Records excerpted from a collection →
◇ ◇ ◇ ◇ ◇ ◇ ◇
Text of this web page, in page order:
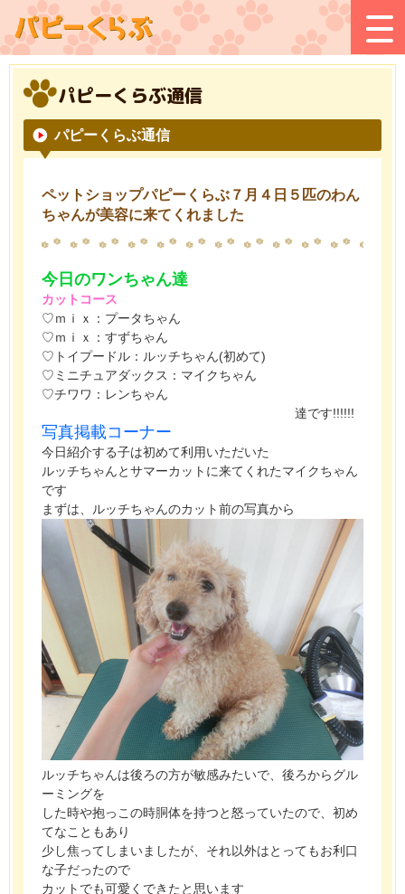
パピーくらぶ通信
パピーくらぶ通信
ペットショップパピーくらぶ７月４日５匹のわん
ちゃんが美容に来てくれました
今日のワンちゃん達
カットコース
♡ｍｉｘ：プータちゃん
♡ｍｉｘ：すずちゃん
♡トイプードル：ルッチちゃん(初めて)
♡ミニチュアダックス：マイクちゃん
♡チワワ：レンちゃん
達です!!!!!!
写真掲載コーナー
今日紹介する子は初めて利用いただいた
ルッチちゃんとサマーカットに来てくれたマイクちゃん
です
まずは、ルッチちゃんのカット前の写真から
ルッチちゃんは後ろの方が敏感みたいで、後ろからグル
ーミングを
した時や抱っこの時胴体を持つと怒っていたので、初め
てなこともあり
少し焦ってしまいましたが、それ以外はとってもお利口
な子だったので
カットでも可愛くできたと思います
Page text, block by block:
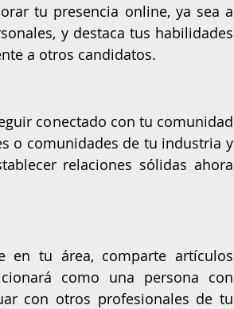
tu presencia online, ya sea a
y destaca tus habilidades
a otros candidatos.
conectado con tu comunidad
o comunidades de tu industria y
relaciones sólidas ahora
en tu área, comparte artículos
como una persona con
con otros profesionales de tu
◇ ◇ ◇ ◇ ◇ ◇ ◇
What the exercise asks → Type the lines above out again exactly as they appear, skipping every picture.

Result →
Text of this web page, in page order:
パピーくらぶ通信
パピーくらぶ通信
ペットショップパピーくらぶ７月４日５匹のわん
ちゃんが美容に来てくれました
今日のワンちゃん達
カットコース
♡ｍｉｘ：プータちゃん
♡ｍｉｘ：すずちゃん
♡トイプードル：ルッチちゃん(初めて)
♡ミニチュアダックス：マイクちゃん
♡チワワ：レンちゃん
達です!!!!!!
写真掲載コーナー
今日紹介する子は初めて利用いただいた
ルッチちゃんとサマーカットに来てくれたマイクちゃん
です
まずは、ルッチちゃんのカット前の写真から
ルッチちゃんは後ろの方が敏感みたいで、後ろからグル
ーミングを
した時や抱っこの時胴体を持つと怒っていたので、初め
てなこともあり
少し焦ってしまいましたが、それ以外はとってもお利口
な子だったので
カットでも可愛くできたと思います
Page text, block by block:
tu presencia online, ya sea a
y destaca tus habilidades
a otros candidatos.
conectado con tu comunidad
o comunidades de tu industria y
relaciones sólidas ahora
en tu área, comparte artículos
como una persona con
con otros profesionales de tu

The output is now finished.